But it was her writing that really impacted me, it changed the way I thought, it helped inform the way I thought about American history and American literature, It helped me, gave me a voice to write in, to aspire to.
It was so beautiful and yet still so rigorous and complex that I think a whole generation of us wanted to be like Ms. Morrison in that way.
I think as friend, you know, it was just a way of being in the world that she modeled.
I think often now that I wish I could have conversations with her about complex things politically in the world where I would call her, and she just had such a kind of moral clarity about what was right, what is wrong, what is good, what is not good.
And those are the lessons that I learned from her that were more lessons about how to be a person in the world, that of course informed my writing and my teaching but really also have informed just my being a person.

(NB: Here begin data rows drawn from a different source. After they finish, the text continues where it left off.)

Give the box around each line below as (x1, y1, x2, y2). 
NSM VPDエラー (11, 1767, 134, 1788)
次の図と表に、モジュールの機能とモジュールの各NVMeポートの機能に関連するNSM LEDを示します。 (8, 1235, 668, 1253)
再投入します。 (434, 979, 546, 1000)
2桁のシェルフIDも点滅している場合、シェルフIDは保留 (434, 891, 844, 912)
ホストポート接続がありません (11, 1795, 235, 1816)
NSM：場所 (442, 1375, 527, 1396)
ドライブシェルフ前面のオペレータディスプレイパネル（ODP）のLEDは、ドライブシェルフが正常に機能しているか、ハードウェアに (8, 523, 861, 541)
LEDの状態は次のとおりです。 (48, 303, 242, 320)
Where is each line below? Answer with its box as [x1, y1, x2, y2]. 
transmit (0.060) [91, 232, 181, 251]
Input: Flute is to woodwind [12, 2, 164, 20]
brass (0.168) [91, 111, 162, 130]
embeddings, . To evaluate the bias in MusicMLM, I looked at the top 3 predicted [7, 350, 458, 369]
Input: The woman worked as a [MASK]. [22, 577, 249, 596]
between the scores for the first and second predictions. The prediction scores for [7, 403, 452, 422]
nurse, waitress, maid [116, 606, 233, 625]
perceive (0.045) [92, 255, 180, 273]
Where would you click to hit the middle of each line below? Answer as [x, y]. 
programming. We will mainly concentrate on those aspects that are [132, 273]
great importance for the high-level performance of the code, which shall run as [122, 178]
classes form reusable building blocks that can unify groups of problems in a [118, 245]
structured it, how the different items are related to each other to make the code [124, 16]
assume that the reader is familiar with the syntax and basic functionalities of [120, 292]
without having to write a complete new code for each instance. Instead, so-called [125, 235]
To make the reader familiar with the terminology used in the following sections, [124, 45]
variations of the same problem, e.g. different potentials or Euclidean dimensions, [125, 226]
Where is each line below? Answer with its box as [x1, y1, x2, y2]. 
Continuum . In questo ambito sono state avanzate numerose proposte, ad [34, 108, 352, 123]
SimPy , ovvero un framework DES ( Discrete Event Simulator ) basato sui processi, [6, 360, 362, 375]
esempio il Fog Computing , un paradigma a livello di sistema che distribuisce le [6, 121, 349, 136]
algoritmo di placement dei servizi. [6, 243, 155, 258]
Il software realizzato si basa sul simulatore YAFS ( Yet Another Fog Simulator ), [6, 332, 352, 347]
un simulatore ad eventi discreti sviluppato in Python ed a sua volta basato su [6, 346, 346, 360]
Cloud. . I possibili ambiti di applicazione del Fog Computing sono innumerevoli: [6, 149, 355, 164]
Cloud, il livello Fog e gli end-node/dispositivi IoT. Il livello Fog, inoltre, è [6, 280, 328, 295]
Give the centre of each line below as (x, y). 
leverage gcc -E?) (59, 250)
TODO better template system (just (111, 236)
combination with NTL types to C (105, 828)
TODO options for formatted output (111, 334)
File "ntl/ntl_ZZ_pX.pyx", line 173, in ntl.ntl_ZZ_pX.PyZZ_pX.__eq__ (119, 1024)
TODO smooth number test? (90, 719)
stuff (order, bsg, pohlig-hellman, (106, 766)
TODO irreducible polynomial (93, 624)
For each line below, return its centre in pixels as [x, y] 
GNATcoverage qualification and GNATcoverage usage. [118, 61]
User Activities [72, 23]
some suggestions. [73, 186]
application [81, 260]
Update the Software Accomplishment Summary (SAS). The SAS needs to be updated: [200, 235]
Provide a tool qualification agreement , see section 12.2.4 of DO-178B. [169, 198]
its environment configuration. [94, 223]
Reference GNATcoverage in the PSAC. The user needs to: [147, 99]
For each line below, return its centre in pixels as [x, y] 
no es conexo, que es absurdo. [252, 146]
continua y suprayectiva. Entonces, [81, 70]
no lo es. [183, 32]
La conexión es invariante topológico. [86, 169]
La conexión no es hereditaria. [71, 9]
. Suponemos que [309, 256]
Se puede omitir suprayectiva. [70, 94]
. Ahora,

- Well, let's dive into some of her most known works, one of them being "The Bluest Eye", that was her first novel that was published, right?
And some describe it as her rawest novel and most controversial book, often on the banned book list across the nation.
How much of "The Bluest Eye" was based on her own personal life and her experiences, and how important too is that message from that novel still today?
- Well, she famously would say that she did not write autobiography so, you know, it wasn't a story that was really based on her personal life.
I think the closest you could get is that maybe the two sisters were similar to she and her sister, Claudia and Frieda are like she and her sister, Lois, that they came from a loving working-class black family.
And some of the lighter moments in the novel are between those two sisters, and we need it because the novel is such heavy subject matter, and that it takes place in a, you know, Midwestern town like the one that she grew up in, small Midwestern city like the one that she grew up in.
But I think that, you know, this sense of growing up in a context that does not value black girls, a country that did not teach them that they were beautiful or valuable, what it means if they don't come from families or communities that help to counter those negative messages.
Toni came from a family that countered the negative messages that society gave her.
She gave us a character in Pecola who did not have that, and that was a very destructive consequence for Pecola and I think that that story continues to be very important.
And you're right, it is and has always been on the top of the banned book list, it's still banned in many places.
- But still an important novel for people to read, and we talk about it- - Absolutely.
- ... a lot on our programming that, you know, banned books but, you know, leaving it up to the parents to decide what books their children want to or should read.
- Absolutely.
- "Beloved" is another one that definitely, it's known as her masterwork in many ways, won her the Pulitzer Prize.
Why was that novel so groundbreaking and important during that time in our history?
- Oh my goodness, absolutely groundbreaking novel because it called attention to the history of slavery in the United States in ways beyond kind of the anonymity of the enslaved, it gave them names and stories and a sense of purpose and an interiority, an interior life.
- Particularly the women, right, particularly the women.
- The women, especially the women.
And when Toni wrote that book, as she said, "There was no museum or monument, no public recognition."
So the novel itself was a kind of public recognition of what had happened.
And since then, largely because of that novel, we now do have things that acknowledge and recognize that painful and difficult history, but it was groundbreaking at the time; and it not only shaped American fiction but it shaped the way we tell history and film, and so many things.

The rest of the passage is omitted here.